For the entries that follow, retype exactly the lines from the one containing "Testing Aws dynamodb [51, 32]" to the one containing "Related Topics [57, 426]", inclusive, and only those. Images stay out of the copy.

*** Data extract ***

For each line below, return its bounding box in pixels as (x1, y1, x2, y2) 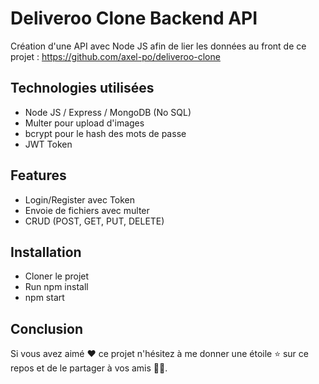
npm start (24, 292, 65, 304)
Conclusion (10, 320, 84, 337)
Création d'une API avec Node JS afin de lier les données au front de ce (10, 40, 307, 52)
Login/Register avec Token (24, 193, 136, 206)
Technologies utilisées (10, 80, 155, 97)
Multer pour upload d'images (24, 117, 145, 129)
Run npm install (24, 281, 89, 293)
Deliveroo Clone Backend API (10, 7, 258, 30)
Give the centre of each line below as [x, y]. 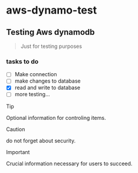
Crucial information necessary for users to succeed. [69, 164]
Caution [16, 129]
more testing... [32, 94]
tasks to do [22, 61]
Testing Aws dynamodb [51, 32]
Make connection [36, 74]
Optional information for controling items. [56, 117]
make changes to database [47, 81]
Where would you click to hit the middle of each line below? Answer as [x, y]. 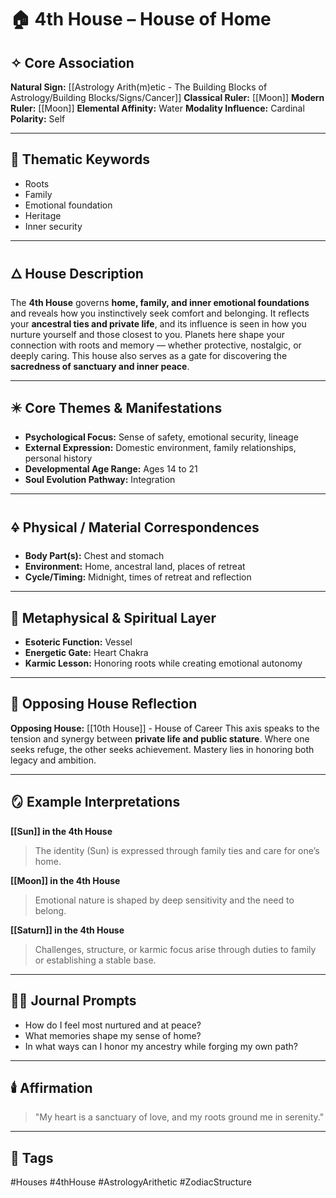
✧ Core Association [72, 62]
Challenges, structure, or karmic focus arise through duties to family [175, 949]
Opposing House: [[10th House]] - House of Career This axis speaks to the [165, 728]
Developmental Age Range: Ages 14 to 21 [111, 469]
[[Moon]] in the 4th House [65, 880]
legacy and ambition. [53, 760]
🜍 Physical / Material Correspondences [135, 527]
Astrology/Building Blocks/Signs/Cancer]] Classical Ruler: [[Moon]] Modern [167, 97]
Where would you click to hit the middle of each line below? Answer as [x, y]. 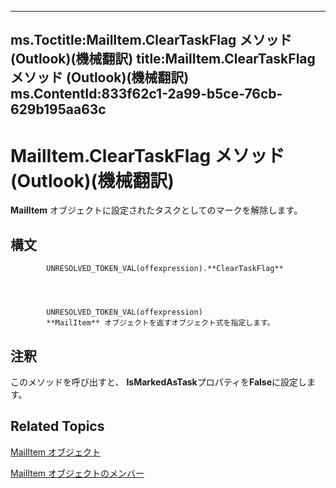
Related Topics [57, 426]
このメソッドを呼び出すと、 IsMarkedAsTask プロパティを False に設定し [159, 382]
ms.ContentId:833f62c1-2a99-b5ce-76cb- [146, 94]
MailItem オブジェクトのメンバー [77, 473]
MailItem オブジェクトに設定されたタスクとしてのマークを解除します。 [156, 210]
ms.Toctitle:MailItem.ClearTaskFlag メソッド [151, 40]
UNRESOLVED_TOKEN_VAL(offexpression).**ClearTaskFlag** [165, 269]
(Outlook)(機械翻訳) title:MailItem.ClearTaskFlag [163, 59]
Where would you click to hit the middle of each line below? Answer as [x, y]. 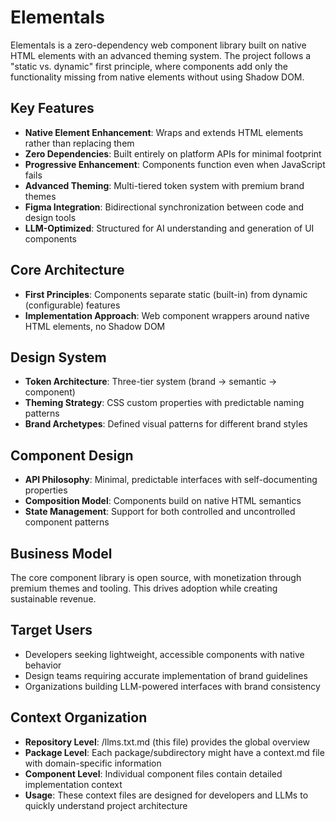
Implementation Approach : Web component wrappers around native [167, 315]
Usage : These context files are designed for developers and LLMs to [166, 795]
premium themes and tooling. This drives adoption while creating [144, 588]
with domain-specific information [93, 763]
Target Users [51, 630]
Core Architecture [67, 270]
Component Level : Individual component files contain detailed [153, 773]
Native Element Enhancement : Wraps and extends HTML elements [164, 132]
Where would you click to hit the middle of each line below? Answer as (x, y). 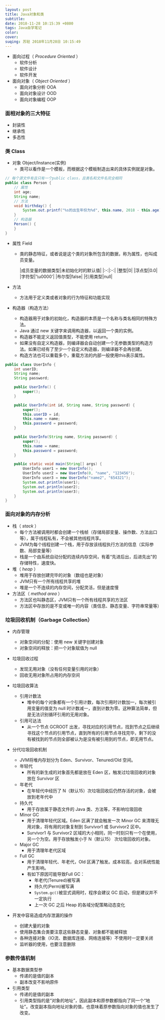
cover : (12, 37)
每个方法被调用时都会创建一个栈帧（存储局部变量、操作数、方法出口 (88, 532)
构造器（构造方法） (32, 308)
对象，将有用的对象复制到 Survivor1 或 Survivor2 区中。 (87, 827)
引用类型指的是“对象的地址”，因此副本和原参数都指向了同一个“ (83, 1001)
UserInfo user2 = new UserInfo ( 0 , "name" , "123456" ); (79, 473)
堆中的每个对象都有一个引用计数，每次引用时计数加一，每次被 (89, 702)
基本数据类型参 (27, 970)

*** End of Data extract ***

• **Solution to the exercise**
Testing Aws dynamodb [51, 32]
Make connection [36, 74]
Optional information for controling items. [56, 117]
make changes to database [47, 81]
Where would you click to hit the middle of each line below? Answer as [x, y]. 
✧ Core Association [72, 62]
Challenges, structure, or karmic focus arise through duties to family [175, 949]
Opposing House: [[10th House]] - House of Career This axis speaks to the [165, 728]
Developmental Age Range: Ages 14 to 21 [111, 469]
[[Moon]] in the 4th House [65, 880]
legacy and ambition. [53, 760]
🜍 Physical / Material Correspondences [135, 527]
Astrology/Building Blocks/Signs/Cancer]] Classical Ruler: [[Moon]] Modern [167, 97]
Where would you click to hit the middle of each line below? Answer as [x, y]. 
Related Topics [57, 426]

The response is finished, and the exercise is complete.